You should also read a few papers that discuss problems with t-tests and other statistics in Excel, for example Heiser 2006. Statistical tests, tests of significance, and tests of a hypothesis using Excel. Journal of Applied Statistical Methods, 5:155-171 or McCullough and Heiser 2008. On the accuracy of statistical procedures in Microsoft Excel 2007. Computational Statistics & Data Analysis 52:4570-4578. Here's a snippet from the second paper listing a few problems...
Inaccurate t-test results in the presence of missing values. Does not correctly calculate t test values when there are missing data cells in the range. Microsoft identified this fault (KBA 829252) in previous Excel versions, but did not fix it.
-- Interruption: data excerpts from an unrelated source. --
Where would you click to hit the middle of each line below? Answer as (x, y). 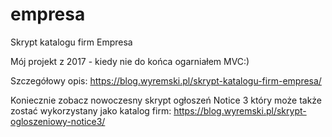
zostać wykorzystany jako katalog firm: (91, 110)
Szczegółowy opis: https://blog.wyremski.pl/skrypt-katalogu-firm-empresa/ (166, 80)
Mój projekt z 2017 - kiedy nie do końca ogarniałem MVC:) (130, 61)
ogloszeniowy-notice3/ (58, 121)
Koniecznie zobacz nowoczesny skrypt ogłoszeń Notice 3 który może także (166, 100)
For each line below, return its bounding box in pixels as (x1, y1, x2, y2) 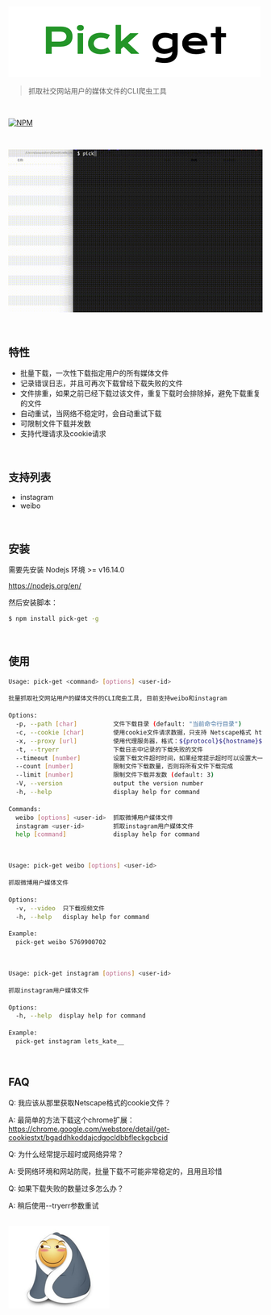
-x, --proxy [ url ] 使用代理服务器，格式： (15, 737, 180, 745)
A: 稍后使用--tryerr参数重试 (8, 1201, 99, 1210)
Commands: (8, 805, 42, 813)
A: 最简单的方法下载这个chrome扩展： (8, 1115, 135, 1125)
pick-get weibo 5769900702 (15, 938, 106, 947)
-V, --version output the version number (15, 780, 204, 788)
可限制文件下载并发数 (19, 418, 91, 429)
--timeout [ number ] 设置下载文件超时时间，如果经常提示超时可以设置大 (15, 754, 258, 762)
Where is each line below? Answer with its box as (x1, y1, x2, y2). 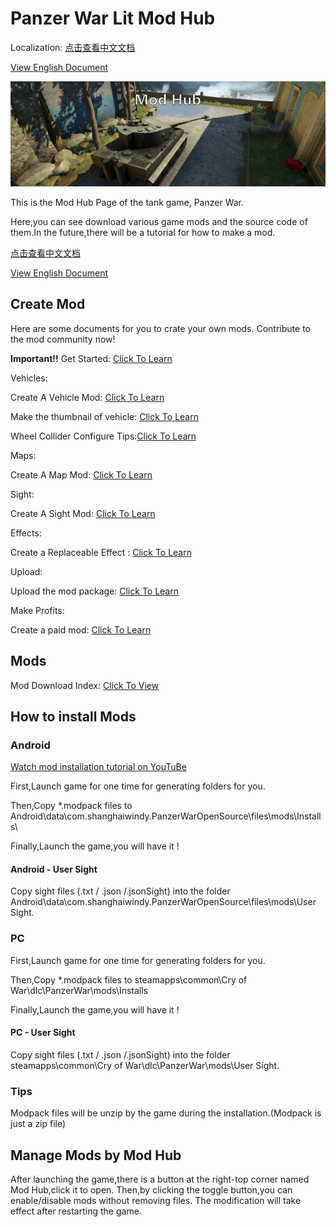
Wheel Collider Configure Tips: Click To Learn (10, 430, 197, 442)
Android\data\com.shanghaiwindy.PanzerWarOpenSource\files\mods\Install (10, 810, 322, 822)
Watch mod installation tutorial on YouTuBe (10, 761, 187, 773)
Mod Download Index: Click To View (10, 679, 160, 691)
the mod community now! (10, 333, 116, 345)
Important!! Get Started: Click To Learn (10, 352, 173, 364)
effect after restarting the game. (10, 1205, 142, 1217)
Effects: (10, 527, 42, 539)
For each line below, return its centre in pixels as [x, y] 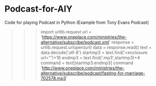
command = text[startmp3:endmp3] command [87, 63]
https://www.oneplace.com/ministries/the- [84, 37]
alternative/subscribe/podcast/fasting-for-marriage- [93, 73]
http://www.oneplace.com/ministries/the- [83, 68]
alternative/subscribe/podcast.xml [75, 42]
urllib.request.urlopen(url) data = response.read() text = [96, 47]
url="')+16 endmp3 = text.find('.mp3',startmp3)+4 [90, 57]
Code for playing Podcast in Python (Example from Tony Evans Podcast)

Inaccurate p-values from a t-test. Excel uses the Welch test method, which calculates a non-integer degrees-of-freedom value. The Excel algorithm uses the TTEST function, which truncates the degrees-of-freedom input to an integer. This gives an incorrect p value for the test.
You say that you tested a few rows in R, suggesting that the input data for the t-test in R is not the same as the input for the t-test in Excel?
Another source of difference is that R will handle floating point numbers differently, which will influence the outcome of your statistic. This is not a negative against R, however; R is better.
this is an interesting point actually - though personally I think the original poster simply is not using the test the same way.
back to the issue - internally Excel seems to use a much larger precision library to compute the probability distributions, and as consequence it will compute very tiny p-values well beyond what actually makes sense. This is reserved strictly to p-values for all other computation the representation double precision.
This can be extremely annoying when communicating with some life scientists as they hate the idea of seeing 0 for p-value and much prefer something like 10^(-100) as that looks more scientific. Educating someone on the spot in the intricacies of floating point representation is hopeless.
Anyway just something popped into my mind - that feeling of having to do something in Excel because it is "more accurate" - thankfully I can mostly refuse doing that
Other answers contain references for my first sentence. It sounds like a joke, but it is true most of the time, I should explain that maybe a bit better. Why to trust R over Excel?